Exercise aim: Of all the entries below, retype only the lines from the one with "local record: ExampleLog::Info" through the one with "In Zeek erfolgt", exactly as they appear.

::::::::

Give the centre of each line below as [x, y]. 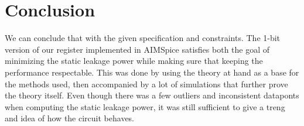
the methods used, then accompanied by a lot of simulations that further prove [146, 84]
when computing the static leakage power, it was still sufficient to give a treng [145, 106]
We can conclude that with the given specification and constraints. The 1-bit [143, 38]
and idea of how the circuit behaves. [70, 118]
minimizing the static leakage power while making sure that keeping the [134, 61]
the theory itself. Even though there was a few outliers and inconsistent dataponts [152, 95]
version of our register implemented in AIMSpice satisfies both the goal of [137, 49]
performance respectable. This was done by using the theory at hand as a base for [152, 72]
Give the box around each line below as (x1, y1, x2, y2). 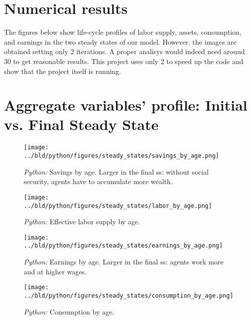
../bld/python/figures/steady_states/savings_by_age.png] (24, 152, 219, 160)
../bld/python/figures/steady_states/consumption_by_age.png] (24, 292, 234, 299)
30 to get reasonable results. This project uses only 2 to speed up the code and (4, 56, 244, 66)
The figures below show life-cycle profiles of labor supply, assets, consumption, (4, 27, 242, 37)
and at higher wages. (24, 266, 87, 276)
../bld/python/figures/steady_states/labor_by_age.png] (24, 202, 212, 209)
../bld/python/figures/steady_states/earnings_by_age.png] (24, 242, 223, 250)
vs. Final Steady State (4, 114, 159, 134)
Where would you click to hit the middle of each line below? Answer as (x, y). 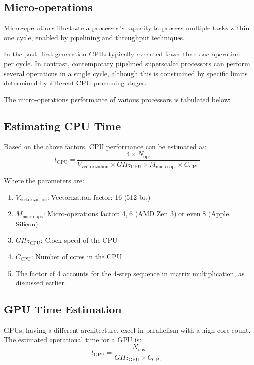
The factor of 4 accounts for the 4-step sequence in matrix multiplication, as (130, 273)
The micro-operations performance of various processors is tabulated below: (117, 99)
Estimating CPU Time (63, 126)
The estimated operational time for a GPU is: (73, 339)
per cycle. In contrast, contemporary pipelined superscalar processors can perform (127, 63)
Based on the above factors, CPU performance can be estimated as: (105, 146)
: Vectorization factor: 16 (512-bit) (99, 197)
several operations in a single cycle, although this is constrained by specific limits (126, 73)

::::::::

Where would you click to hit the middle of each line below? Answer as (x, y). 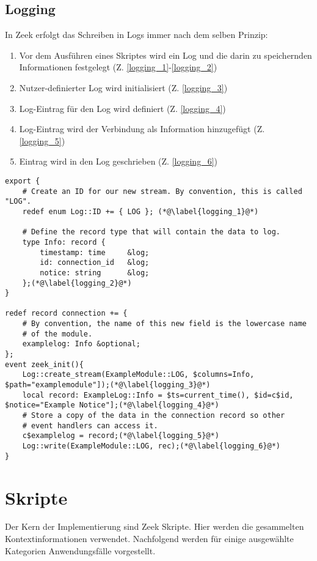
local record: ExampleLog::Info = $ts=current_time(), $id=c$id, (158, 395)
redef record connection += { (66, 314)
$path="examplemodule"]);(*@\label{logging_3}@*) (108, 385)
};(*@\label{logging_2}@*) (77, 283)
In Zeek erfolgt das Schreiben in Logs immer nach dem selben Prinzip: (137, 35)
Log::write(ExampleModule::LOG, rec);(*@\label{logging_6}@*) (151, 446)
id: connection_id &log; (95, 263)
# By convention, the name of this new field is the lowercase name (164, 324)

::::::::

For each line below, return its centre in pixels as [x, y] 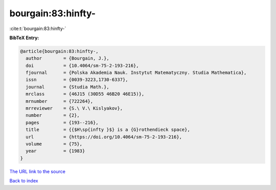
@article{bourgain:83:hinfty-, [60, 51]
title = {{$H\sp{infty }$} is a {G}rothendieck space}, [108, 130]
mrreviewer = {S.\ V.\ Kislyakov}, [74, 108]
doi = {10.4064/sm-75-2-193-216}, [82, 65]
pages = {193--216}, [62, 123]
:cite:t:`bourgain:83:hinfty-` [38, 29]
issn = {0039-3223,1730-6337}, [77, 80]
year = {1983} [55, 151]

::::::::

Response:
local record: ExampleLog::Info = $ts=current_time(), $id=c$id, (158, 395)
redef record connection += { (66, 314)
$path="examplemodule"]);(*@\label{logging_3}@*) (108, 385)
};(*@\label{logging_2}@*) (77, 283)
In Zeek erfolgt das Schreiben in Logs immer nach dem selben Prinzip: (137, 35)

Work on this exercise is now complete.